Assim, encontrar espaço para o pagamento do valor maior não deverá ser maior problema. Assim como para o pagamento de um aumento real para o salário mínimo. A partir daí, a negociação já se torna mais fina. Não há a mesma garantia para o acréscimo de R$ 150 para as crianças entre zero e seis anos. Nem para a inclusão de outros gastos em saúde e educação.
De acordo com uma fonte da transição, o limite a ser autorizado pela PEC varia dos R$ 175 bilhões da proposta ideal a até R$ 70 bilhões, que seria o valor mais pessimista que está sendo avaliado. É a ideia da PEC alternativa que está sendo proposta pelo senador Alessandro Vieira (PSDB-SE). Segundo Vieira, ela garantiria o Bolsa Família de R$ 600 e o acréscimo de R$ 150 para as crianças menores.

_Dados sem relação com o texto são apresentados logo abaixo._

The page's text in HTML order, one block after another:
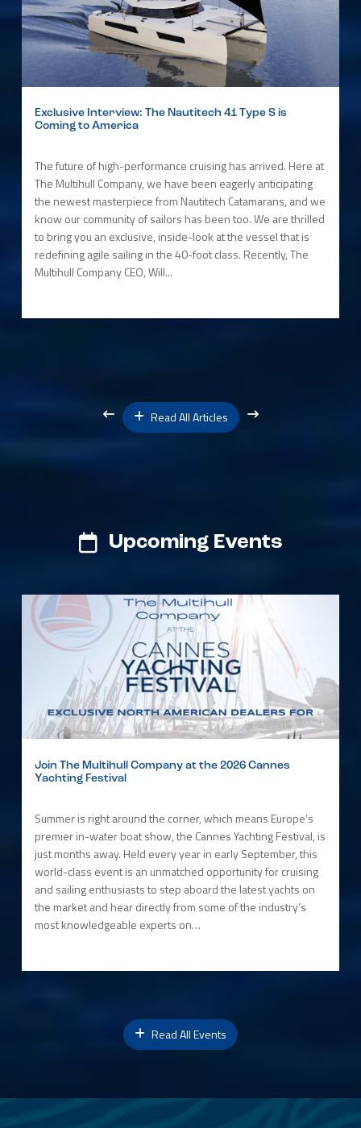
Exclusive Interview: The Nautitech 41 Type S is
Coming to America
The future of high-performance cruising has arrived. Here at
The Multihull Company, we have been eagerly anticipating
the newest masterpiece from Nautitech Catamarans, and we
know our community of sailors has been too. We are thrilled
to bring you an exclusive, inside-look at the vessel that is
redefining agile sailing in the 40-foot class. Recently, The
Multihull Company CEO, Will...
Read All Articles
Upcoming Events
Join The Multihull Company at the 2026 Cannes
Yachting Festival
Summer is right around the corner, which means Europe’s
premier in-water boat show, the Cannes Yachting Festival, is
just months away. Held every year in early September, this
world-class event is an unmatched opportunity for cruising
and sailing enthusiasts to step aboard the latest yachts on
the market and hear directly from some of the industry’s
most knowledgeable experts on…
Read All Events

No caso da autorização para a ultrapassagem do teto, as negociações também variam do ideal, que seria a permissão permanente, até uma permissão emergencial apenas para o ano que vem, primeiro ano de governo. A negociação intermediária prevê uma autorização para todos os quatro anos de mandato do presidente eleito Luiz Inácio Lula da Silva.
Âncora fiscal
Na terça-feira, o vice-presidente eleito Geraldo Alckmin, coordenador da transição, afirmou que o novo governo não é contrário à responsabilidade fiscal nem quer autorização para, assim, tornar-se irresponsável. Assim, aceita construir uma nova proposta de âncora fiscal que substitua o teto de gastos.
Alckmin, porém, afirmou que essa alternativa não viria a ser discutida agora, ao mesmo tempo que a PEC, mas em um segundo momento. De acordo com o vice eleito, haveria agora uma situação mais urgente, emergencial, a ser resolvida.
Nos bastidores do Centro Cultural Banco do Brasil (CCBB), porém, admite-se que uma nova alternativa de âncora fiscal possa surgir na negociação com o Congresso. Ela não seria nesse caso, então, sugerida pelo novo governo, mas poderia vir a ser construída na negociação.
A expectativa é de que a PEC comece a ser discutida ainda esta semana. O relator do orçamento, senador Marcelo Castro (MDB-PI) chegou a estimar a data de 29 de novembro para a aprovação da PEC no Senado. Essa data, porém, é considerada muito exígua. Depois, ela terá de tramitar na Câmara.
Para ser aprovada, uma proposta de emenda constitucional precisa ser aprovada em cada Casa do Congresso por três quintos dos parlamentares, em duas rodadas de votações.